[[ Provided data, beginning ]]

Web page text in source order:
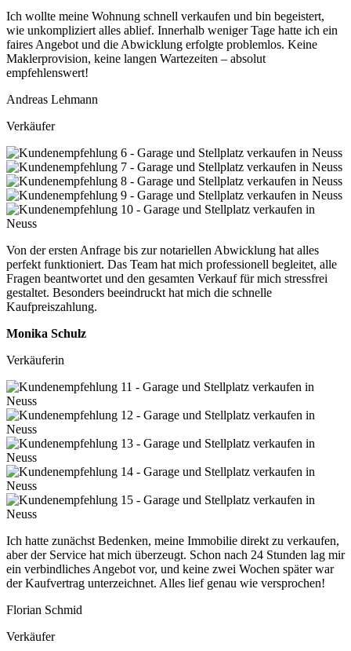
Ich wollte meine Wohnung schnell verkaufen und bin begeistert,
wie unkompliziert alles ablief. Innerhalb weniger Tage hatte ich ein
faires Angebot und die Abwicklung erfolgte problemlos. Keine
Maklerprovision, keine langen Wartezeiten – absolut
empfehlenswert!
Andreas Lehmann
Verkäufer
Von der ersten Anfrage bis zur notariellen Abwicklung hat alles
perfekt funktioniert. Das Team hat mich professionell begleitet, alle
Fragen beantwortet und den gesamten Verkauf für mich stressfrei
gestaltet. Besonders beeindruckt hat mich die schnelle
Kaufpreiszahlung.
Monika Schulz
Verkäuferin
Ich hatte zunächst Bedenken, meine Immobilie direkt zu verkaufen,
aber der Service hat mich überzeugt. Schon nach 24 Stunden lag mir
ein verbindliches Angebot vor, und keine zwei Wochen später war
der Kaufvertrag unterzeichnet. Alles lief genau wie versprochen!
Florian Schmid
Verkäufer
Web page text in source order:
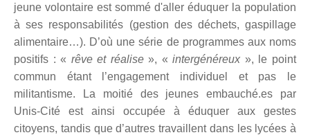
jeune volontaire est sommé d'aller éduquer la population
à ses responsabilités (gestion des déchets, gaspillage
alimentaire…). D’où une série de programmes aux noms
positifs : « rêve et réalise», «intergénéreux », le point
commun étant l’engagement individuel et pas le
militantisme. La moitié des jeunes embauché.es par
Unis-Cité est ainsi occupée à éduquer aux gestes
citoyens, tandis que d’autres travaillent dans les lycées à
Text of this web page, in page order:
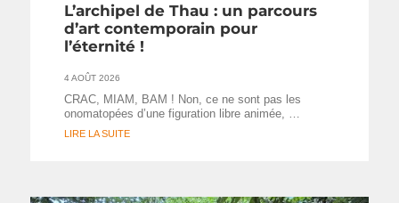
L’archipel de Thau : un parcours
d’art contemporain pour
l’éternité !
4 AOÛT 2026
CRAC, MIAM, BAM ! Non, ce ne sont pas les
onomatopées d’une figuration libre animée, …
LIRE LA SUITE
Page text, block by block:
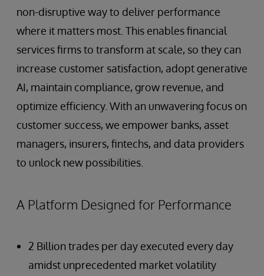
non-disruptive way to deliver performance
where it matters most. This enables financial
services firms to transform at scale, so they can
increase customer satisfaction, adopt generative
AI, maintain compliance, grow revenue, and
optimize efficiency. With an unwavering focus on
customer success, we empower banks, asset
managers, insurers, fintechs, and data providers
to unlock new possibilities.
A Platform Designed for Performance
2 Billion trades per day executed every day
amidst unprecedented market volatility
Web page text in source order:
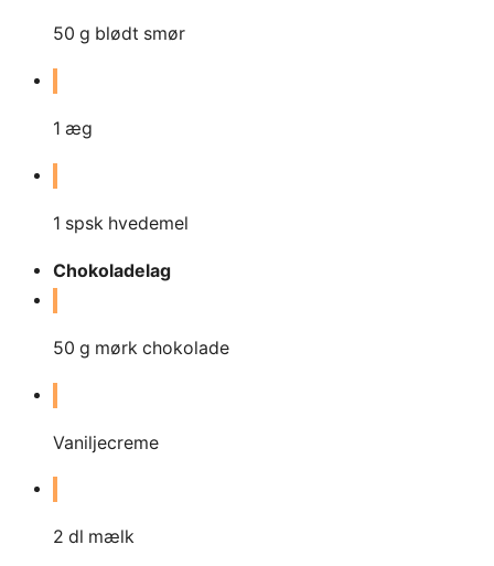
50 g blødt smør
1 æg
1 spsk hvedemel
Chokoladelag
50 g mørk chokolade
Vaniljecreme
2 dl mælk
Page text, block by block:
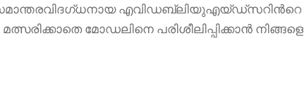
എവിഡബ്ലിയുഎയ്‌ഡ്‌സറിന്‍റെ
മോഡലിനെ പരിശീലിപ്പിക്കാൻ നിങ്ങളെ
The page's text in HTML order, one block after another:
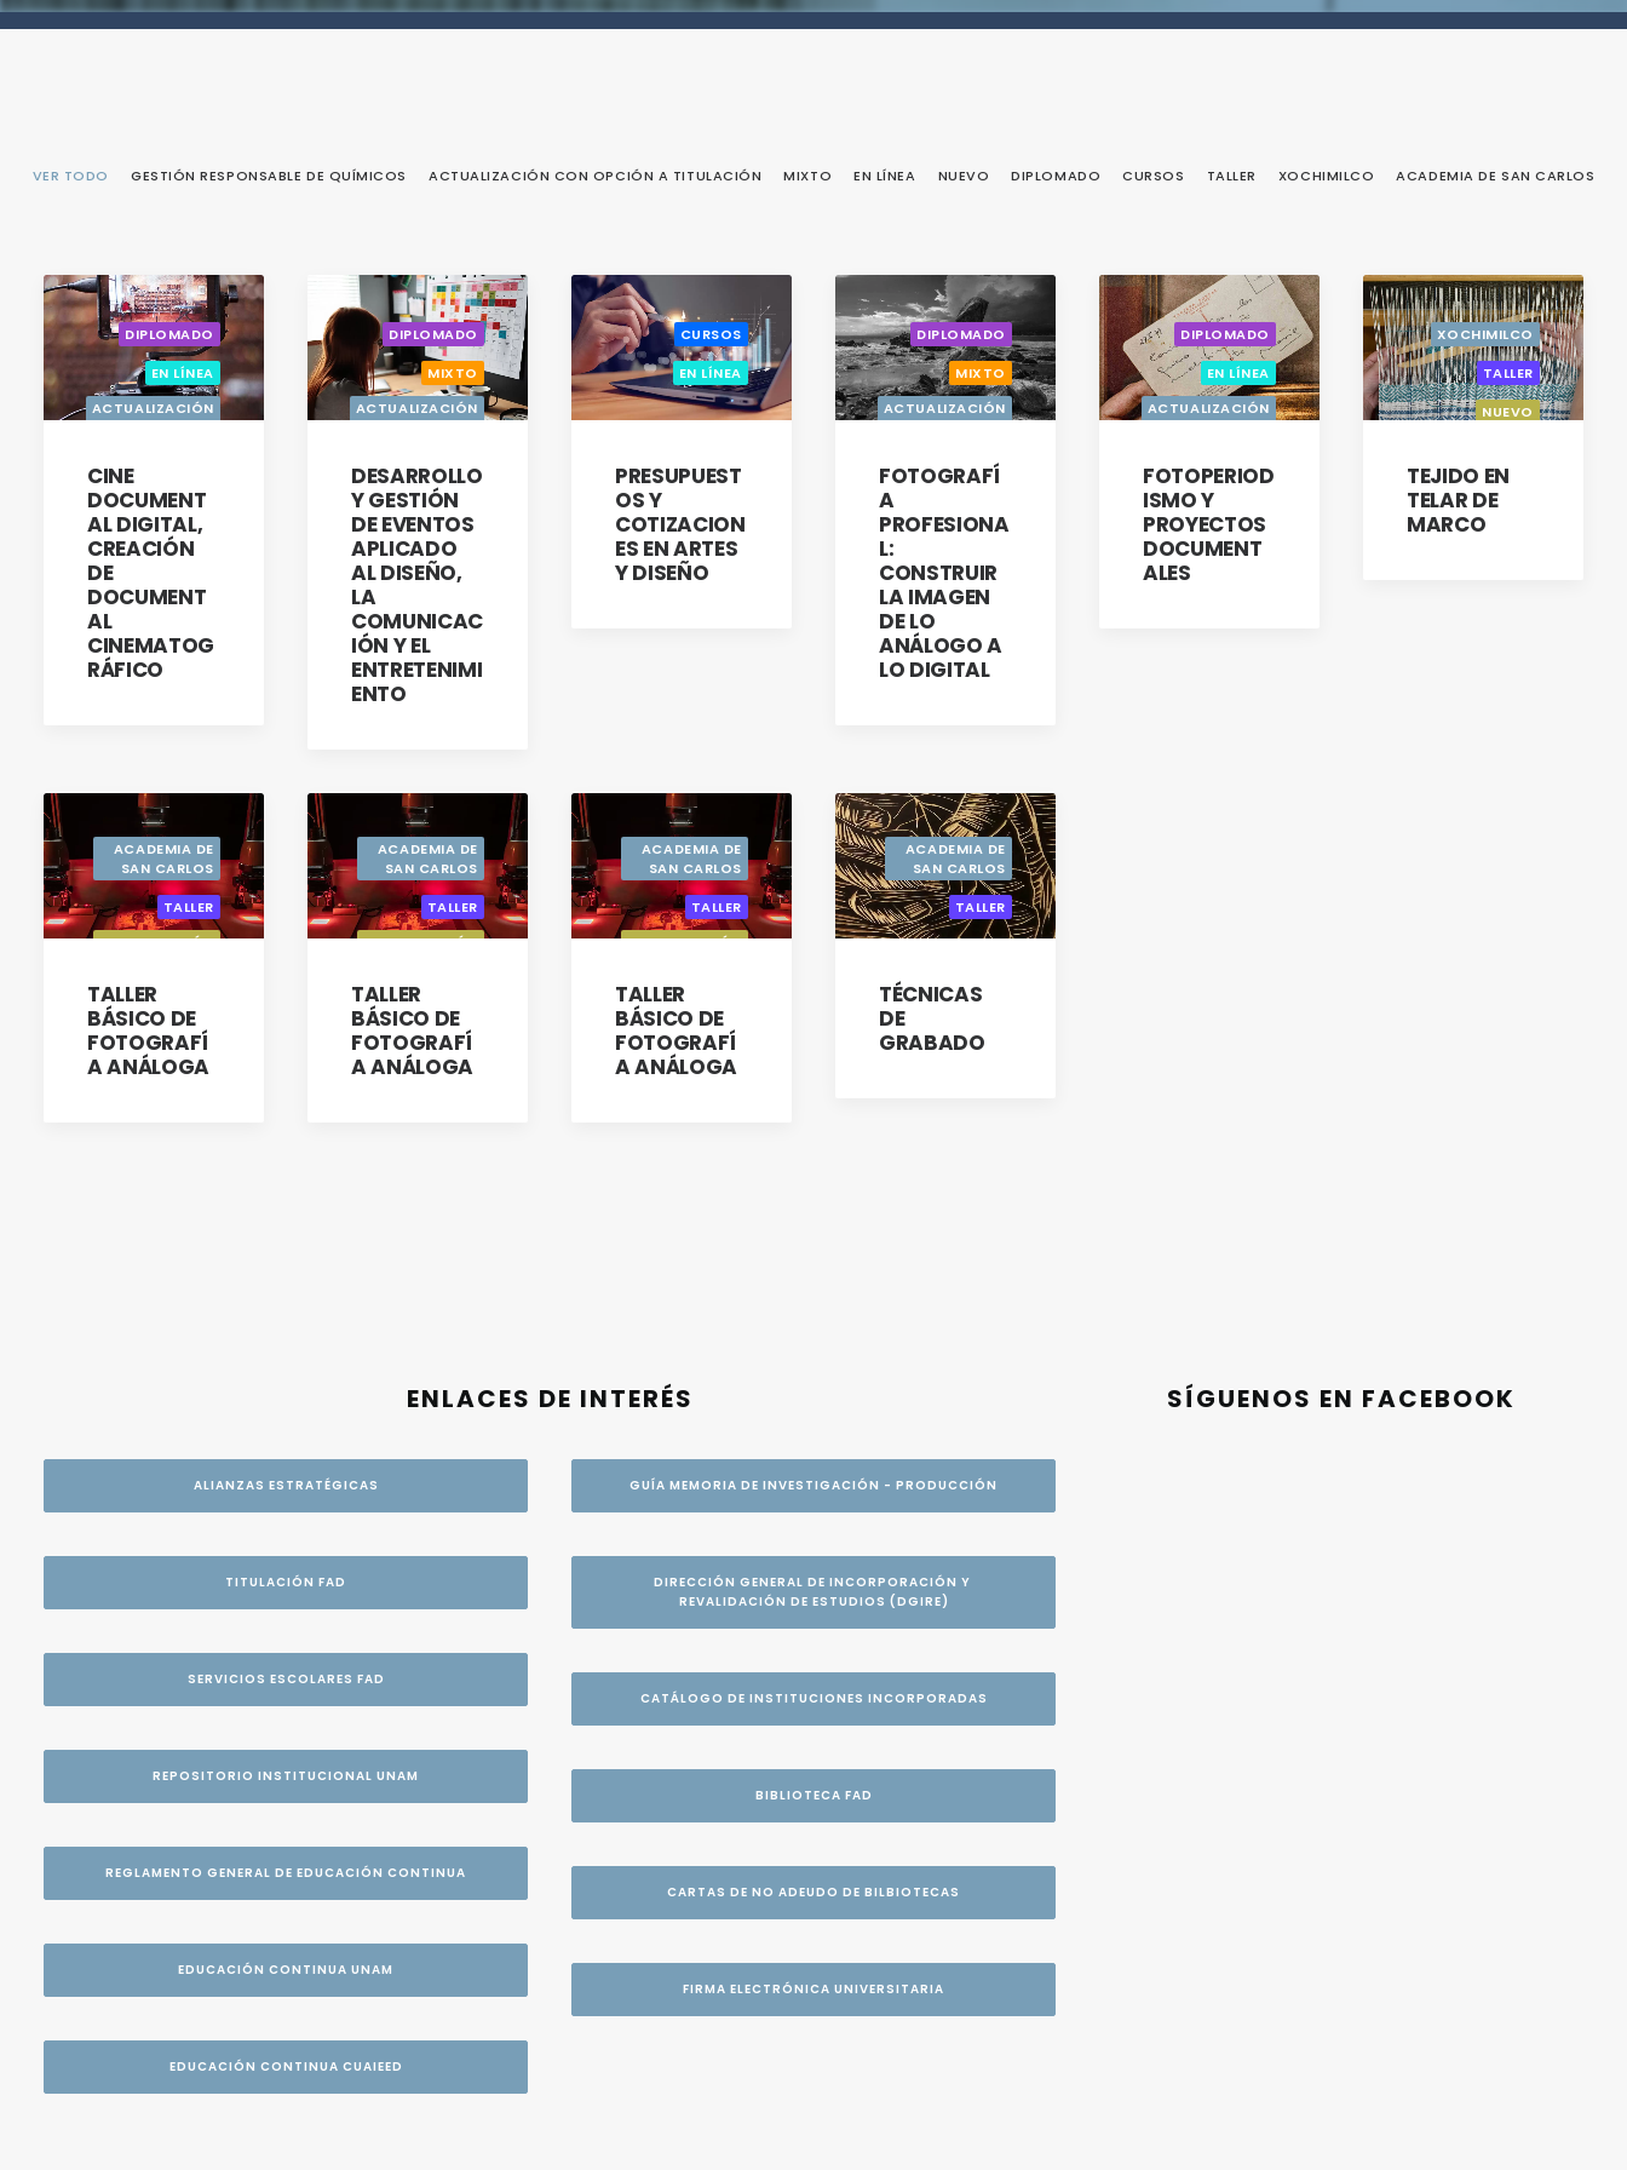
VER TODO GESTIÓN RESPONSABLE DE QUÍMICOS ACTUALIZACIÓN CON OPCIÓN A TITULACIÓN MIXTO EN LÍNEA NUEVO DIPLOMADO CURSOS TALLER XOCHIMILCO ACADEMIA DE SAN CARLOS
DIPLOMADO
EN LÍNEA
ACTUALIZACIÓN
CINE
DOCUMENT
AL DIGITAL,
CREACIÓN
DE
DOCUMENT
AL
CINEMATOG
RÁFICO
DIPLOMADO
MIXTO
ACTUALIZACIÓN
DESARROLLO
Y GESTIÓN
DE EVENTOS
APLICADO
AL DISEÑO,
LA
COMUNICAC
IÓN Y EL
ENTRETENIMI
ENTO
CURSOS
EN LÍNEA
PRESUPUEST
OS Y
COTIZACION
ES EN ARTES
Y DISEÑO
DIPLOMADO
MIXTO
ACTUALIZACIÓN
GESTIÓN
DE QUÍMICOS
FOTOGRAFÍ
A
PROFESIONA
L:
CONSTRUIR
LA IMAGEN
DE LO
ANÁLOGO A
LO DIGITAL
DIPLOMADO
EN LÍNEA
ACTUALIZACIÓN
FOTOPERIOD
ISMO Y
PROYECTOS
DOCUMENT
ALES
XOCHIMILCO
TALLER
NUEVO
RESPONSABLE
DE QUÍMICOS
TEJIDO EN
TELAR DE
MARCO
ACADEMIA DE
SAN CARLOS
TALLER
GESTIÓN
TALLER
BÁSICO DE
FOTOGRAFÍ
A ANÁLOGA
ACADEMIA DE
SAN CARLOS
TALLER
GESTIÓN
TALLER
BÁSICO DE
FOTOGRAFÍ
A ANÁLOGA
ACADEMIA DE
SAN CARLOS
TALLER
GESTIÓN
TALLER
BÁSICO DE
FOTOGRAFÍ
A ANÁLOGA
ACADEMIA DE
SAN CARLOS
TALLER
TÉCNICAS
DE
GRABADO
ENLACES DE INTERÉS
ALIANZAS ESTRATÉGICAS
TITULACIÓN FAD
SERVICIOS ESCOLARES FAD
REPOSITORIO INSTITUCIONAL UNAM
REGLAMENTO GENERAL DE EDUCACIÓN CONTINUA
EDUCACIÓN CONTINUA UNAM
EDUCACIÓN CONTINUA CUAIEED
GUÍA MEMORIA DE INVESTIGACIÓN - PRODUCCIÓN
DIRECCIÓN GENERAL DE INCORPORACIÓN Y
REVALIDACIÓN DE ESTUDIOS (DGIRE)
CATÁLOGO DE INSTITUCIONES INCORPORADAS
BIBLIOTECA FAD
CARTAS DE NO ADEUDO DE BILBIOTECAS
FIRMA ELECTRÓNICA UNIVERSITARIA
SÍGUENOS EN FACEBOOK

[[ Provided data, end ]]

Exercise prompt: From the records above, copy only the lines running from the line holding "non-disruptive way to deliver performance" through the line holding "ENLACES DE INTERÉS", with no pictures.

Answer to this problem:
non-disruptive way to deliver performance
where it matters most. This enables financial
services firms to transform at scale, so they can
increase customer satisfaction, adopt generative
AI, maintain compliance, grow revenue, and
optimize efficiency. With an unwavering focus on
customer success, we empower banks, asset
managers, insurers, fintechs, and data providers
to unlock new possibilities.
A Platform Designed for Performance
2 Billion trades per day executed every day
amidst unprecedented market volatility
Web page text in source order:
50 g blødt smør
1 æg
1 spsk hvedemel
Chokoladelag
50 g mørk chokolade
Vaniljecreme
2 dl mælk
Page text, block by block:
എവിഡബ്ലിയുഎയ്‌ഡ്‌സറിന്‍റെ
മോഡലിനെ പരിശീലിപ്പിക്കാൻ നിങ്ങളെ
The page's text in HTML order, one block after another:
VER TODO GESTIÓN RESPONSABLE DE QUÍMICOS ACTUALIZACIÓN CON OPCIÓN A TITULACIÓN MIXTO EN LÍNEA NUEVO DIPLOMADO CURSOS TALLER XOCHIMILCO ACADEMIA DE SAN CARLOS
DIPLOMADO
EN LÍNEA
ACTUALIZACIÓN
CINE
DOCUMENT
AL DIGITAL,
CREACIÓN
DE
DOCUMENT
AL
CINEMATOG
RÁFICO
DIPLOMADO
MIXTO
ACTUALIZACIÓN
DESARROLLO
Y GESTIÓN
DE EVENTOS
APLICADO
AL DISEÑO,
LA
COMUNICAC
IÓN Y EL
ENTRETENIMI
ENTO
CURSOS
EN LÍNEA
PRESUPUEST
OS Y
COTIZACION
ES EN ARTES
Y DISEÑO
DIPLOMADO
MIXTO
ACTUALIZACIÓN
GESTIÓN
DE QUÍMICOS
FOTOGRAFÍ
A
PROFESIONA
L:
CONSTRUIR
LA IMAGEN
DE LO
ANÁLOGO A
LO DIGITAL
DIPLOMADO
EN LÍNEA
ACTUALIZACIÓN
FOTOPERIOD
ISMO Y
PROYECTOS
DOCUMENT
ALES
XOCHIMILCO
TALLER
NUEVO
RESPONSABLE
DE QUÍMICOS
TEJIDO EN
TELAR DE
MARCO
ACADEMIA DE
SAN CARLOS
TALLER
GESTIÓN
TALLER
BÁSICO DE
FOTOGRAFÍ
A ANÁLOGA
ACADEMIA DE
SAN CARLOS
TALLER
GESTIÓN
TALLER
BÁSICO DE
FOTOGRAFÍ
A ANÁLOGA
ACADEMIA DE
SAN CARLOS
TALLER
GESTIÓN
TALLER
BÁSICO DE
FOTOGRAFÍ
A ANÁLOGA
ACADEMIA DE
SAN CARLOS
TALLER
TÉCNICAS
DE
GRABADO
ENLACES DE INTERÉS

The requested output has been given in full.